Is it because the idiots have been exiled from Washington? Suddenly I am hearing about or from people who are clearly out of touch with the world as I know it.

It began with an article in the Living Church, a bit on the conservative side of church issues but still a reasonable magazine. There was an article telling us that those who don’t know the gospel will go to hell. So you live in a jungle so dense that no outsider has ever been there and no missionary has found you. Tough! You go to hell.

Unbelievable! The church has never taught that. Medieval theologians worried about Plato and Aristotle who lived before the gospel. No problem. The righteous pagan will still be saved. So you live in an impenetrable jungle. But no one is condemned for “invincible ignorance.” Can someone be smart enough to write a letter to a church magazine and not know this?

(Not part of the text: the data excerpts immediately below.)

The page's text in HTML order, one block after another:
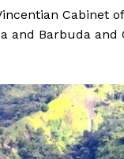
Cabinet
Barbuda and
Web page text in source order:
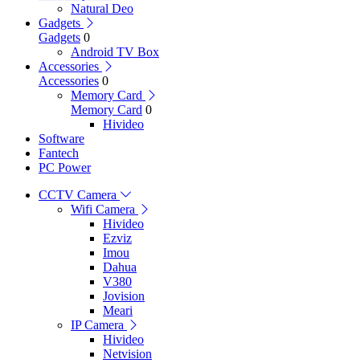
Natural Deo
Gadgets
Gadgets 0
Android TV Box
Accessories
Accessories 0
Memory Card
Memory Card 0
Hivideo
Software
Fantech
PC Power
CCTV Camera
Wifi Camera
Hivideo
Ezviz
Imou
Dahua
V380
Jovision
Meari
IP Camera
Hivideo
Netvision
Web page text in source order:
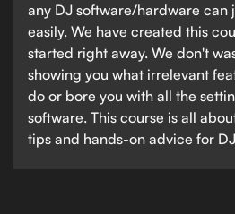
any DJ software/hardware can
easily. We have created this
started right away. We don't
showing you what irrelevant
do or bore you with all the
software. This course is all
tips and hands-on advice for
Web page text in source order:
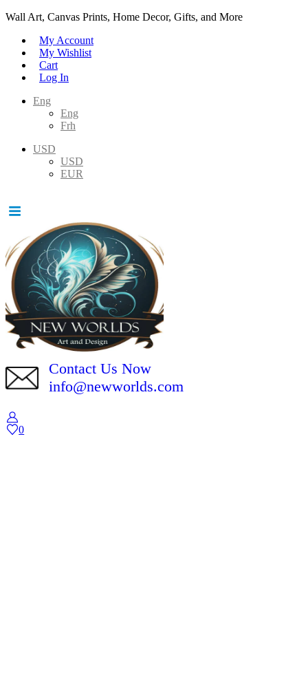
Wall Art, Canvas Prints, Home Decor, Gifts, and More
My Account
My Wishlist
Cart
Log In
Eng
Eng
Frh
USD
USD
EUR
Contact Us Now
info@newworlds.com
0
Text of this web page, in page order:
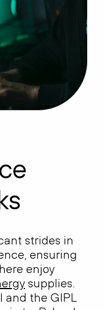
strides in
ensuring
enjoy
supplies.
and the GIPL

The next day I was listening to Jim Vicevich. I have to because his station is the only one that provides local weather forecasts. He’s our local version of Rush Limbaugh and he was all over Nancy Pelosi because she, as a Roman Catholic, was saying the church had not consistently taught that life begins at conception. Vicevich wanted us to know that the church has taught that life begins at conception for 2000 years and we can be sure of that because the pope said so. Of course, the church hasn’t been around for 2000 years, but let’s not quibble. Nancy Pelosi was citing, quite accurately, St. Augustine who suggested that life begins at three months. Other quite reputable theologians thought it began at quickening. But here’s a man who talks to more people every day than ever heard of St. Augustine, and he’s ignorant.

And today I had a phone call from Florida from someone who edits a magazine and thought I was an expert on the Episcopal Church. He’s writing an article about the second coming and wondered what the Episcopal Church teaches on the subject. I told him that we recite the Creed which says, “He will come again in glory to judge the living and the dead.” We say it in the Eucharist: “Christ has died. Christ is risen. Christ will come again.” But when? he asked. The Bible doesn’t say, I told him, so we don’t know. Jesus said he didn’t know, so that kind of settles it. So what about the rapture? he asked. It’s not in the Bible. Will the second coming be physical or spiritual? Do we need to make that distinction? So are Episcopal Churches free to have different beliefs on that? Episcopalians individually are free to believe whatever they want but I doubt any particular parish ever felt a need to go beyond the Bible and Creeds. Why would anybody? Don’t they have better things to do? Couldn’t they take up knitting or something?

No wonder Washington has been such a mess. They represent us. And it seems that we are a mess. I know how Hamlet felt: “The world is out of joint, O cursed spite that ever I was born to set it right.” But I know how far Hamlet got with the job and I don’t have much hope that I or even Barack Obama can solve the problem anytime soon.